Twelve epigenetic clock models measuring six aging intervention datasets with sporadic significance. Black diamonds represent the mean change in epigenetic age residual $\left(∆\text{resid}\right)$ for all subjects in the cohort. Upper and lower black error bars indicate standard error of the mean. Secondary y-axis (right) resolution is increased by 20x for DunedinPoAm38 and DunedinPACE. Red asterisk indicates a significant result for that clock for that dataset, as calculated by a paired t-test (p value < 0.05). Red hash for GSE149747 indicates a p-value of 0.066.

Table 1: Ten longitudinal human DNA methylation datasets that capture either an aging intervention or an aging event.

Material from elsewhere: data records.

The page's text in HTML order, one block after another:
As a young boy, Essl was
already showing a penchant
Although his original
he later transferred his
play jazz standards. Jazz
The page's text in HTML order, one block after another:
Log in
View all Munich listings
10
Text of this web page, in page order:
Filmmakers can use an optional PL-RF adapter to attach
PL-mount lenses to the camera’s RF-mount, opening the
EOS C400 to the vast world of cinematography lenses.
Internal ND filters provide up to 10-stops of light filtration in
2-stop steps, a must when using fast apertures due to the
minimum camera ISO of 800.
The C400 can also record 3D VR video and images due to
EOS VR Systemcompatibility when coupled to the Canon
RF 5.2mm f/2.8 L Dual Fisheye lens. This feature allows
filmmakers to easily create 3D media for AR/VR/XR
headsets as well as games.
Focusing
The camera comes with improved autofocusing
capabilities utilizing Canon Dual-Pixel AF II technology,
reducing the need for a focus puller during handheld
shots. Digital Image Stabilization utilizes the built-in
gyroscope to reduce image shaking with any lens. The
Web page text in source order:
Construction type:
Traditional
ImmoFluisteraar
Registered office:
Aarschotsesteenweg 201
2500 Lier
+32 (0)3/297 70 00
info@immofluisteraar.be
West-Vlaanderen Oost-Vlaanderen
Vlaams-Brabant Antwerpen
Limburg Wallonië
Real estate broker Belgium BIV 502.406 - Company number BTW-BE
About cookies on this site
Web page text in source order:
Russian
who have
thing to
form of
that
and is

Summary of the publicly available human DNA methylation datasets which had multiple timesteps per subject (longitudinal) and which captured an intervention or event during the trial.

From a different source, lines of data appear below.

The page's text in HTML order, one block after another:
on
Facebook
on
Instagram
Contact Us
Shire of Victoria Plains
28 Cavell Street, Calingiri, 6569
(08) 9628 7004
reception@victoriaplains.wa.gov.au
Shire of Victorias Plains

Accession #	Reference	Intervention / Event Type	Duration	N
GSE184202	(Petitpierre et al. 2022)	Acupuncture	Hours	11
GSE171140	(Voisin et al. 2020)	High Intensity Interval Training Exercise	4 weeks	36
GSE149747	(Fitzgerald et al. 2021)	Diet, Supplements, Exercise, and Lifestyle	8 weeks	19
GSE63499	(Shade et al. 2017)	Folic Acid Supplements	8 weeks	12
E-MTAB-8956	(Yaskolka Meir et al. 2016; Gepner et al. 2018)	Low Carb Diet and Exercise	1.5 years	30
GSE74548	(Sae-Lee et al. 2018)	Folic Acid and Vitamin B12 Supplements	2 years	14
GSE142536	(Sadahiro et al. 2020)	Intensive Surgery	1 day	30
GSE140038	(Sehl et al. 2020)	Radiotherapy with or without Chemotherapy	Months	72
E-MTAB-12527	(Yaskolka Meir et al. 2021)	Mediterranean Diet with Red Meat	2 Years	81
E-MTAB-12527	(Yaskolka Meir et al. 2021)	Mediterranean Diet with No Red Meat	2 Years	87

Table 2: Summary of the epigenetic clocks used in this study.

Summary of the epigenetic clock models, trained to predict either chronological age, mortality risk, or pace of aging. The PC clocks represent a group of clocks, including PCHannum, PCHorvath MT, PCHorvath SB, PCPhenoAge, and PCGrimAge.

Clock	Trained to predict…	# of CpGs	Reference
Hannum	Chronological Age	71	(Hannum et al. 2013)
Horvath multi-tissue (MT)	Chronological Age	353	(Horvath 2013)
Horvath skin and blood (SB)	Chronological Age	391	(Horvath et al. 2018)
PhenoAge	Mortality Risk	513	(Levine et al. 2018)
GrimAge	Mortality Risk	1,030	(Lu et al. 2019)
DunedinPoAm38	Pace of aging	47	(Belsky et al. 2020)
DunedinPACE	Pace of aging	173	(Belsky et al. 2022)
PC clocks	Chronological Age/Mortality Risk	78,464	(Higgins-Chen et al. 2022)

Table 3: Multiple hypothesis testing of the significant changes in epigenetic age.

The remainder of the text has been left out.